### Extracted records
- - -
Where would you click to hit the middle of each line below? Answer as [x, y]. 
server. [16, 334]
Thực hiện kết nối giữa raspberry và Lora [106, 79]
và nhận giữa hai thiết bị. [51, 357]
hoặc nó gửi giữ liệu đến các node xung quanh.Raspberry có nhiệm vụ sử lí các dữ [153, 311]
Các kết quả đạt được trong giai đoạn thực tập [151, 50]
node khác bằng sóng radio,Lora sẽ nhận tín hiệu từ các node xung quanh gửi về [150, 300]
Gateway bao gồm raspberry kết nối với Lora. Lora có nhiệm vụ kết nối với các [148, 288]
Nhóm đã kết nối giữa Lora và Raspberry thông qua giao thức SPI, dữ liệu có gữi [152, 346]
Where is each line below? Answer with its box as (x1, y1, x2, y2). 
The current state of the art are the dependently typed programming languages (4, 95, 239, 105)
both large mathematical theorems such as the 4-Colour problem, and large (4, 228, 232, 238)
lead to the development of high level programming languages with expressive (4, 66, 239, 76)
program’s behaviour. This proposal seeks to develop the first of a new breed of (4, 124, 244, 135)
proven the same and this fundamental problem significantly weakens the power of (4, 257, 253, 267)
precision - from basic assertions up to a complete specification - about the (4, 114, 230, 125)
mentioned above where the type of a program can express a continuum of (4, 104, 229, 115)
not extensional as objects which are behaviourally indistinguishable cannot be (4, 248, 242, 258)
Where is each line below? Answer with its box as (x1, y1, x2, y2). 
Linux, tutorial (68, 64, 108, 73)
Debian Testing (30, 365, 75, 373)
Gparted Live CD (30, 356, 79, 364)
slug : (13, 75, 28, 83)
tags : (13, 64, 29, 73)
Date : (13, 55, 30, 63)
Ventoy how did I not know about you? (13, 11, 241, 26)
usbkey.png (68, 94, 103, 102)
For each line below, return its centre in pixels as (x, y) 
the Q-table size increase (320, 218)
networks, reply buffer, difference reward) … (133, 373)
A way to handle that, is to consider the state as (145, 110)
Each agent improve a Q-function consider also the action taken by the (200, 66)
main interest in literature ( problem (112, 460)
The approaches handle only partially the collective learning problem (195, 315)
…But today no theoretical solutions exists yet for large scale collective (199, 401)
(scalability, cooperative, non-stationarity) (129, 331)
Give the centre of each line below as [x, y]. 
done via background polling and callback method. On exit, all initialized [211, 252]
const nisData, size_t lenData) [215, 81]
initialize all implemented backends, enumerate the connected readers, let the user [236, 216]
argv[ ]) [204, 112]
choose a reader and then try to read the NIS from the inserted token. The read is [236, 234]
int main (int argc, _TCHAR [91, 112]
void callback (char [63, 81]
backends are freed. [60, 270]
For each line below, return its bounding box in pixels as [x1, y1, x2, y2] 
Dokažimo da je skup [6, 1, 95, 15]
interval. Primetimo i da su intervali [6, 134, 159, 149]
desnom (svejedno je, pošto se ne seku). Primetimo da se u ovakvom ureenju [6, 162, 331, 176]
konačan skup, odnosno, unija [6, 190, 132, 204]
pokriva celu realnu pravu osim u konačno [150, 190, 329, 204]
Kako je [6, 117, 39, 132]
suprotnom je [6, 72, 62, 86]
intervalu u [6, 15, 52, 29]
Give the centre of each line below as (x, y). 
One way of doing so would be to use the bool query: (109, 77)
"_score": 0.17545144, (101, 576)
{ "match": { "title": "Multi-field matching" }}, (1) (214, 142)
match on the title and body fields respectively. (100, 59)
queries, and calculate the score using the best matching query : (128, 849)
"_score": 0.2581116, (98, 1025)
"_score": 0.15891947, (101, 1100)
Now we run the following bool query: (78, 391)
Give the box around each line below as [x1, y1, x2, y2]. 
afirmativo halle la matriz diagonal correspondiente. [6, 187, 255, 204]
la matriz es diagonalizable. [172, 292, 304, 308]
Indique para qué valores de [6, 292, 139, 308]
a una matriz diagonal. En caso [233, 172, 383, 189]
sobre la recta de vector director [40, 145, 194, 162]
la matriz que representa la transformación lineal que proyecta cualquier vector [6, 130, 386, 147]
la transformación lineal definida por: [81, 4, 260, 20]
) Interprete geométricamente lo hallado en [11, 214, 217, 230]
- - -
### Exercise instructions
What you return should be exactly the lines above, starting at the one with "A way to handle" and ending at the one with "backends are freed. [60, 270]", and nothing else.

### Task response
A way to handle that, is to consider the state as (145, 110)
Each agent improve a Q-function consider also the action taken by the (200, 66)
main interest in literature ( problem (112, 460)
The approaches handle only partially the collective learning problem (195, 315)
…But today no theoretical solutions exists yet for large scale collective (199, 401)
(scalability, cooperative, non-stationarity) (129, 331)
Give the centre of each line below as [x, y]. 
done via background polling and callback method. On exit, all initialized [211, 252]
const nisData, size_t lenData) [215, 81]
initialize all implemented backends, enumerate the connected readers, let the user [236, 216]
argv[ ]) [204, 112]
choose a reader and then try to read the NIS from the inserted token. The read is [236, 234]
int main (int argc, _TCHAR [91, 112]
void callback (char [63, 81]
backends are freed. [60, 270]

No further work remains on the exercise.